# Records supplied
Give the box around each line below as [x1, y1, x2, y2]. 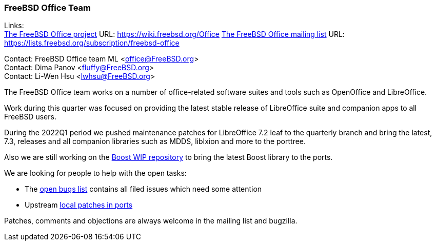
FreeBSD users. [4, 112, 56, 121]
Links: [4, 21, 24, 30]
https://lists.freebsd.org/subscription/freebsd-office [4, 38, 180, 48]
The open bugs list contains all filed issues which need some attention [25, 185, 262, 194]
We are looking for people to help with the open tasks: [4, 169, 187, 178]
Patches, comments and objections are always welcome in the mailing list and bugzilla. [4, 216, 298, 226]
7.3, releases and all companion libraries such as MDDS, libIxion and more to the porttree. [4, 137, 306, 146]
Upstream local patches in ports [25, 200, 133, 210]
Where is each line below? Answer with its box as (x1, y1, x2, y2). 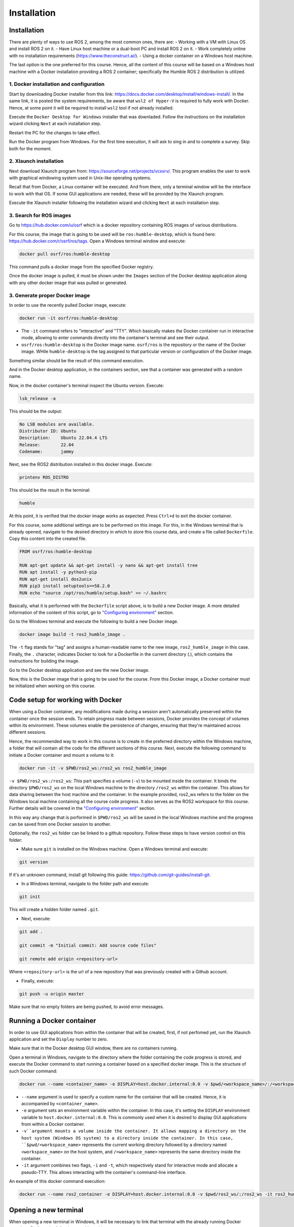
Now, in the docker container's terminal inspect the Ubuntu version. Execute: (9, 382, 164, 388)
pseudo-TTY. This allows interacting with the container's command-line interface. (21, 1169, 187, 1175)
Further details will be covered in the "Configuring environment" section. (9, 805, 156, 811)
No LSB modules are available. (19, 421, 95, 427)
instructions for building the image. (9, 658, 80, 664)
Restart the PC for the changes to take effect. (9, 130, 100, 135)
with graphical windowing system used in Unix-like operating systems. (9, 175, 151, 181)
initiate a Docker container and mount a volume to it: (9, 752, 115, 758)

# Problem to solve
Each line of the entries that contains "open" counts once; state the total as a bare number.

# Reply
2